DATA EXTRACTS Start Marker

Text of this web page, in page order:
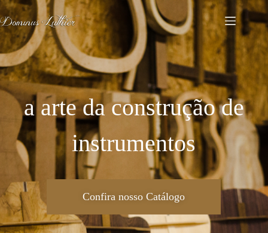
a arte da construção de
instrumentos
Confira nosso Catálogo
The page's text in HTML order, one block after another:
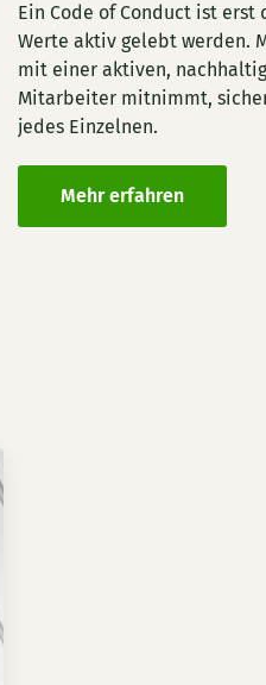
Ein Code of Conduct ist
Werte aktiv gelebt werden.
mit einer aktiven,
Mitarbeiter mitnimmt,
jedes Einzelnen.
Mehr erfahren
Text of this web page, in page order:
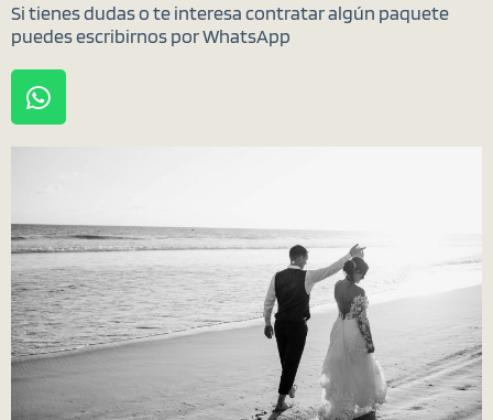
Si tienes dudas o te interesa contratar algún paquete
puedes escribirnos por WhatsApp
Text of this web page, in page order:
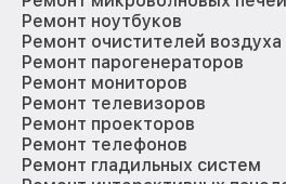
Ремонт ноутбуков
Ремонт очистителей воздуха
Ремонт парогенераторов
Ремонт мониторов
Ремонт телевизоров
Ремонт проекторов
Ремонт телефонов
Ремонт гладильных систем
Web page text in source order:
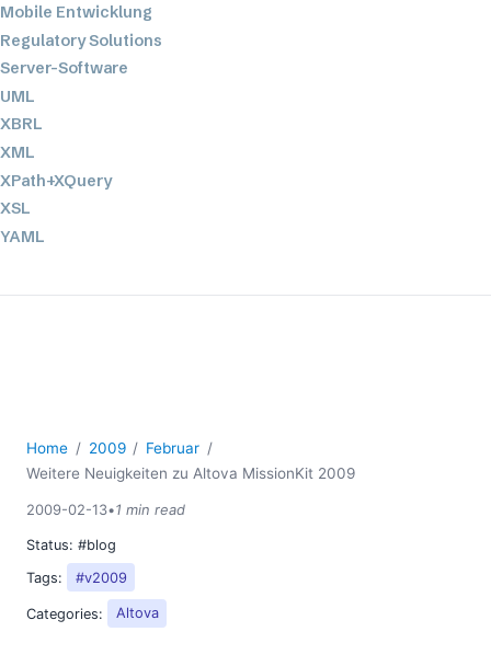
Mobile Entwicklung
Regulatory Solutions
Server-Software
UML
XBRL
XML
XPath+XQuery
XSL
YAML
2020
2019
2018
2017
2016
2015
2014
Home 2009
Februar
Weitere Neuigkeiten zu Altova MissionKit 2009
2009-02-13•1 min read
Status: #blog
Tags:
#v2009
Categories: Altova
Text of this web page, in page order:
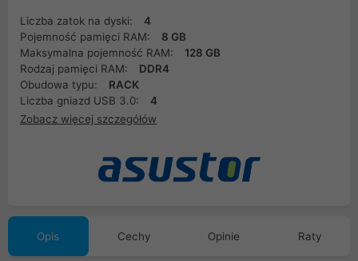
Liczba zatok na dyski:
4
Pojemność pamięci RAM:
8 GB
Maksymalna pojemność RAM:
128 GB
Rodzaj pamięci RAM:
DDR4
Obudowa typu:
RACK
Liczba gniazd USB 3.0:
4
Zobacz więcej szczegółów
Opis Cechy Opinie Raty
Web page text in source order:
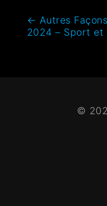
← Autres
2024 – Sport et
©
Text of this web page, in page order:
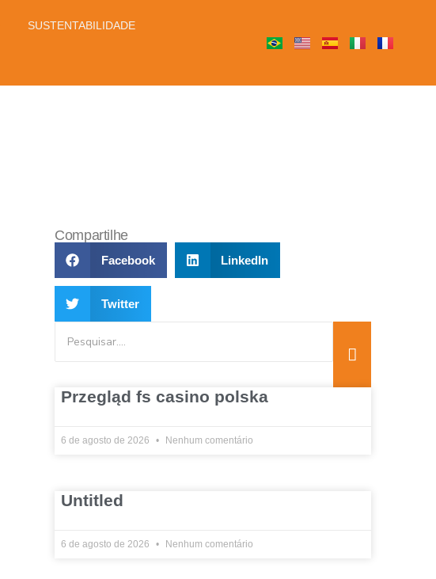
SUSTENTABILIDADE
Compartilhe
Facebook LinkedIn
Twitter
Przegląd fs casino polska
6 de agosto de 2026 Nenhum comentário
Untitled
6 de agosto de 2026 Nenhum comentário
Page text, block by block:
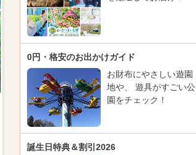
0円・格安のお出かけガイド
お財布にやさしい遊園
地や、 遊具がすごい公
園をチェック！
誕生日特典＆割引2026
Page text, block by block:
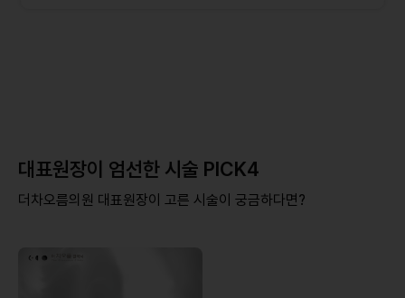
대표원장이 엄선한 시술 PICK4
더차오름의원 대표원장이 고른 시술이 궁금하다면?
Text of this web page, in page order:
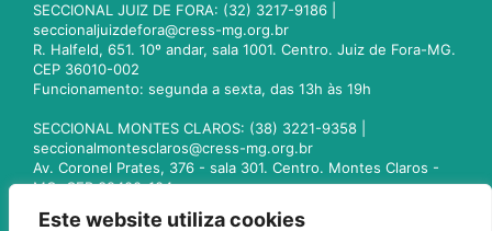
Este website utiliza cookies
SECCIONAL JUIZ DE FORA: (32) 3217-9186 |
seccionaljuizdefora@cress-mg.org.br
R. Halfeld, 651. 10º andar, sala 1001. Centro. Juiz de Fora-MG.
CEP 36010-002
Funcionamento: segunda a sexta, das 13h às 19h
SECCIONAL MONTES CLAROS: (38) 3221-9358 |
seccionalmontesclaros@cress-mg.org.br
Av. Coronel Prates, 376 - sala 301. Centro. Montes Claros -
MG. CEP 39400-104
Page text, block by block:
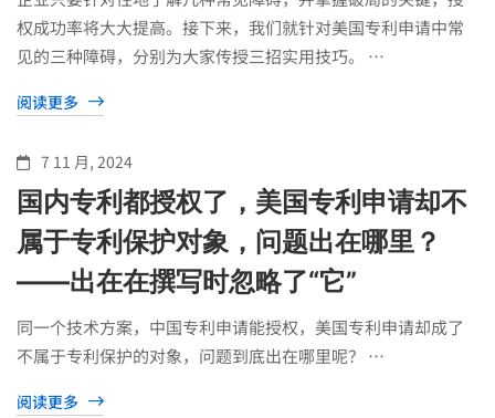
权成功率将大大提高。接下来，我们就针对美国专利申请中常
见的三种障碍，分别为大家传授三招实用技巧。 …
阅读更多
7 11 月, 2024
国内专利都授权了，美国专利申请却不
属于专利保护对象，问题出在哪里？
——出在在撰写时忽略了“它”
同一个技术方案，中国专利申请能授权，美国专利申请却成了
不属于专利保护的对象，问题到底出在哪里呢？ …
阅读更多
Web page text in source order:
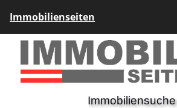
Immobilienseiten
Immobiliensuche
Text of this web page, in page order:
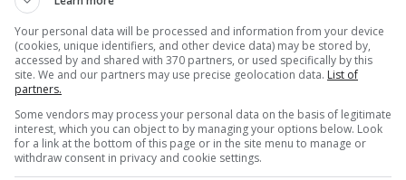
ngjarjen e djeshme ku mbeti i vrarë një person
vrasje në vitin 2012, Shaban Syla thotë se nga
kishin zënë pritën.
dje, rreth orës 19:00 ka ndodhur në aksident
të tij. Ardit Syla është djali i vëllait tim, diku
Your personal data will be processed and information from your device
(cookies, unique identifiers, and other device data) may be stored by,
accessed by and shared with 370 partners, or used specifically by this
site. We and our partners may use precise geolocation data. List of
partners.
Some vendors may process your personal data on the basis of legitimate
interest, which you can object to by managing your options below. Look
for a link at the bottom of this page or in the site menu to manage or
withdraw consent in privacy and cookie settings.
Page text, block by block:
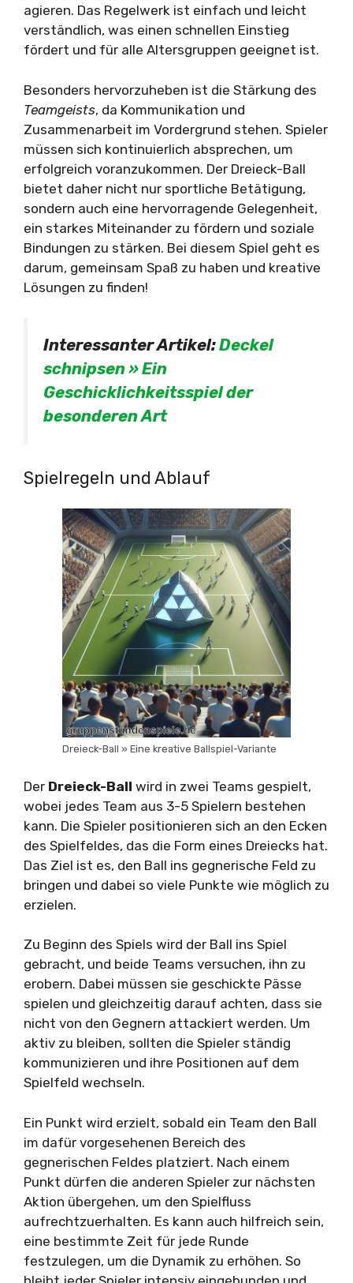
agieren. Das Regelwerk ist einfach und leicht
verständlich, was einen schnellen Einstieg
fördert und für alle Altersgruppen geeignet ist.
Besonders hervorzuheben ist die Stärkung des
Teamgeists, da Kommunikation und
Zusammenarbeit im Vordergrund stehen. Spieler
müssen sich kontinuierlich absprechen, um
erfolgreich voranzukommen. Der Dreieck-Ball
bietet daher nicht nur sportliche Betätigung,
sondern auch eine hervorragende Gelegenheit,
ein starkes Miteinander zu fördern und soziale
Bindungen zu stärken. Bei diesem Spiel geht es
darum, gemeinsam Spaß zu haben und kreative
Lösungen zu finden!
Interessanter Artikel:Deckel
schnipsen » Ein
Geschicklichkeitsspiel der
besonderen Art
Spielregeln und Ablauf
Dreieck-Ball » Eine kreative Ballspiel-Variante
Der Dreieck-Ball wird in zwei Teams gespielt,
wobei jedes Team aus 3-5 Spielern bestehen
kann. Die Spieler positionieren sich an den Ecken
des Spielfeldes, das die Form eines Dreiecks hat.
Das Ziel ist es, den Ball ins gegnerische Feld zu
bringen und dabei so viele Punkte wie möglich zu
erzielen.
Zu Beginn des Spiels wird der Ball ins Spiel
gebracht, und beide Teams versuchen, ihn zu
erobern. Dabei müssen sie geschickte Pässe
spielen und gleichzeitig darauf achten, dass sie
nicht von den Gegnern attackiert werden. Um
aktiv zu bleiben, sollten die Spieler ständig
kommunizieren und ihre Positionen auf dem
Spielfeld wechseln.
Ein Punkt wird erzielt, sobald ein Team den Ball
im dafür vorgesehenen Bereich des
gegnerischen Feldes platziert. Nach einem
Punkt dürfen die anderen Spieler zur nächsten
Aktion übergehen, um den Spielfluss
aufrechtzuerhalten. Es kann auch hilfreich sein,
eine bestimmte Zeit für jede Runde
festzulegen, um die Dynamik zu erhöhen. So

DATA EXTRACTS End Marker

_WORK REQUEST_
Leaving out the pictures, print each line of the records above from the first up to and including the one that contains "Ремонт ноутбуков", exactly as written.

_TASK RESPONSE_
Text of this web page, in page order:
a arte da construção de
instrumentos
Confira nosso Catálogo
The page's text in HTML order, one block after another:
Ein Code of Conduct ist
Werte aktiv gelebt werden.
mit einer aktiven,
Mitarbeiter mitnimmt,
jedes Einzelnen.
Mehr erfahren
Text of this web page, in page order:
Si tienes dudas o te interesa contratar algún paquete
puedes escribirnos por WhatsApp
Text of this web page, in page order:
Ремонт ноутбуков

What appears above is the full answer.